[Material to process Boundary: Start]
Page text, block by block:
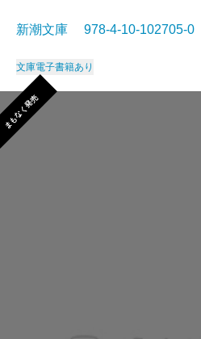
新潮文庫 978-4-10-
文庫電子書籍あり
まもなく発売
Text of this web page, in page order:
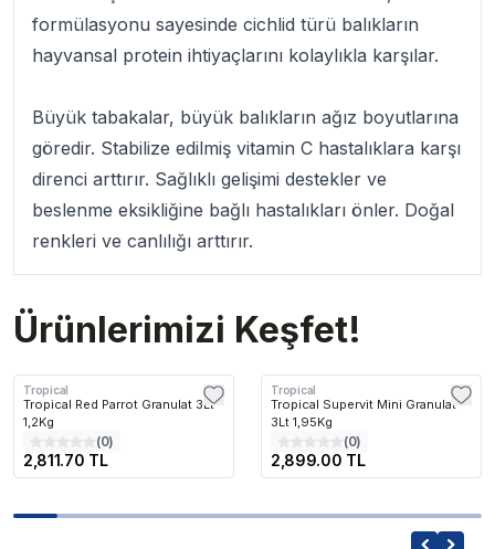
formülasyonu sayesinde cichlid türü balıkların
hayvansal protein ihtiyaçlarını kolaylıkla karşılar.
Büyük tabakalar, büyük balıkların ağız boyutlarına
göredir. Stabilize edilmiş vitamin C hastalıklara karşı
direnci arttırır. Sağlıklı gelişimi destekler ve
beslenme eksikliğine bağlı hastalıkları önler. Doğal
renkleri ve canlılığı arttırır.
Ürünlerimizi Keşfet!
Tropical
Tropical Red Parrot Granulat 3Lt
1,2Kg
(0)
2,811.70 TL
Tropical
Tropical Supervit Mini Granulat
3Lt 1,95Kg
(0)
2,899.00 TL
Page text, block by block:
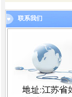
联系我们
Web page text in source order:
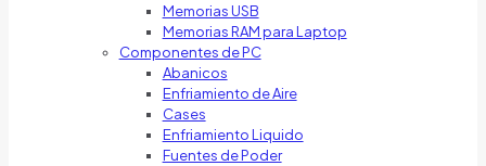
Memorias USB
Memorias RAM para Laptop
Componentes de PC
Abanicos
Enfriamiento de Aire
Cases
Enfriamiento Liquido
Fuentes de Poder
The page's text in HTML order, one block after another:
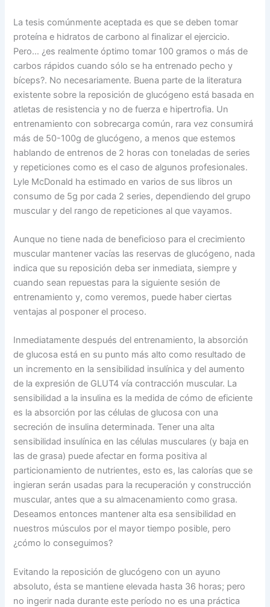
La tesis comúnmente aceptada es que se deben tomar
proteína e hidratos de carbono al finalizar el ejercicio.
Pero… ¿es realmente óptimo tomar 100 gramos o más de
carbos rápidos cuando sólo se ha entrenado pecho y
bíceps?. No necesariamente. Buena parte de la literatura
existente sobre la reposición de glucógeno está basada en
atletas de resistencia y no de fuerza e hipertrofia. Un
entrenamiento con sobrecarga común, rara vez consumirá
más de 50-100g de glucógeno, a menos que estemos
hablando de entrenos de 2 horas con toneladas de series
y repeticiones como es el caso de algunos profesionales.
Lyle McDonald ha estimado en varios de sus libros un
consumo de 5g por cada 2 series, dependiendo del grupo
muscular y del rango de repeticiones al que vayamos.
Aunque no tiene nada de beneficioso para el crecimiento
muscular mantener vacías las reservas de glucógeno, nada
indica que su reposición deba ser inmediata, siempre y
cuando sean repuestas para la siguiente sesión de
entrenamiento y, como veremos, puede haber ciertas
ventajas al posponer el proceso.
Inmediatamente después del entrenamiento, la absorción
de glucosa está en su punto más alto como resultado de
un incremento en la sensibilidad insulínica y del aumento
de la expresión de GLUT4 vía contracción muscular. La
sensibilidad a la insulina es la medida de cómo de eficiente
es la absorción por las células de glucosa con una
secreción de insulina determinada. Tener una alta
sensibilidad insulínica en las células musculares (y baja en
las de grasa) puede afectar en forma positiva al
particionamiento de nutrientes, esto es, las calorías que se
ingieran serán usadas para la recuperación y construcción
muscular, antes que a su almacenamiento como grasa.
Deseamos entonces mantener alta esa sensibilidad en
nuestros músculos por el mayor tiempo posible, pero
¿cómo lo conseguimos?
Evitando la reposición de glucógeno con un ayuno
absoluto, ésta se mantiene elevada hasta 36 horas; pero
no ingerir nada durante este período no es una práctica
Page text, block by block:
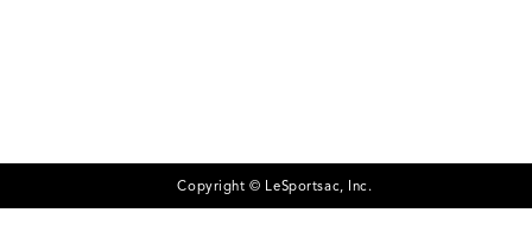
Copyright © LeSportsac, Inc.
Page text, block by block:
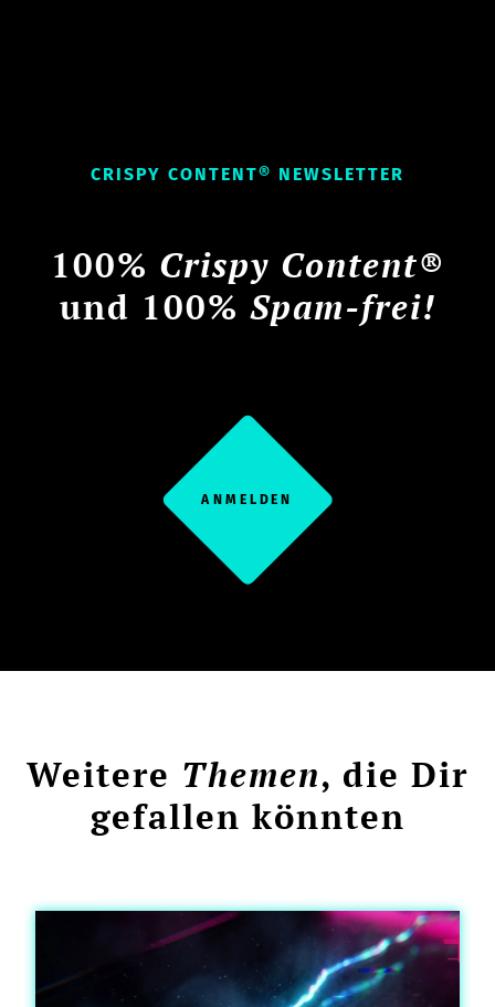
CRISPY CONTENT® NEWSLETTER
100% Crispy Content®
und 100% Spam-frei!
ANMELDEN
Weitere Themen, die Dir
gefallen könnten
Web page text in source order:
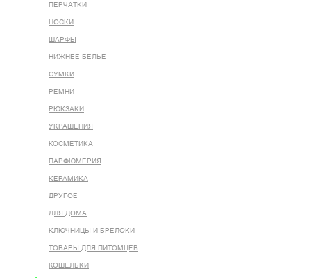
ПЕРЧАТКИ
НОСКИ
ШАРФЫ
НИЖНЕЕ БЕЛЬЕ
СУМКИ
РЕМНИ
РЮКЗАКИ
УКРАШЕНИЯ
КОСМЕТИКА
ПАРФЮМЕРИЯ
КЕРАМИКА
ДРУГОЕ
ДЛЯ ДОМА
КЛЮЧНИЦЫ И БРЕЛОКИ
ТОВАРЫ ДЛЯ ПИТОМЦЕВ
КОШЕЛЬКИ
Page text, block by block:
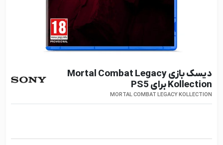
دیسک بازی Mortal Combat Legacy
Kollection برای PS5
MORTAL COMBAT LEGACY KOLLECTION
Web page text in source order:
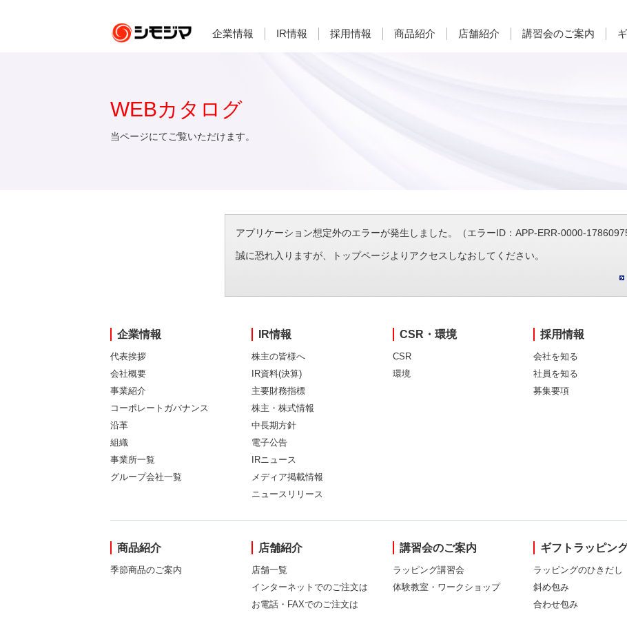
企業情報
IR情報 採用情報 商品紹介 店舗紹介 講習会のご案内
WEBカタログ
当ページにてご覧いただけます。
アプリケーション想定外のエラーが発生しました。（エラーID：APP-ERR-0000-
誠に恐れ入りますが、トップページよりアクセスしなおしてください。
企業情報
代表挨拶
会社概要
事業紹介
コーポレートガバナンス
沿革
組織
事業所一覧
グループ会社一覧
IR情報
株主の皆様へ
IR資料(決算)
主要財務指標
株主・株式情報
中長期方針
電子公告
IRニュース
メディア掲載情報
ニュースリリース
CSR・環境
CSR
環境
採用情報
会社を知る
社員を知る
募集要項
商品紹介
季節商品のご案内
店舗紹介
店舗一覧
インターネットでのご注文は
お電話・FAXでのご注文は
講習会のご案内
ラッピング講習会
体験教室・ワークショップ
ギフトラッピン
ラッピングのひきだし
斜め包み
合わせ包み
[Material to process Boundary: End]
* _Exercise prompt_
In the entries above, find every line holding the word "cuando" and copy it out.

* _Output for this task_
carbos rápidos cuando sólo se ha entrenado pecho y
cuando sean repuestas para la siguiente sesión de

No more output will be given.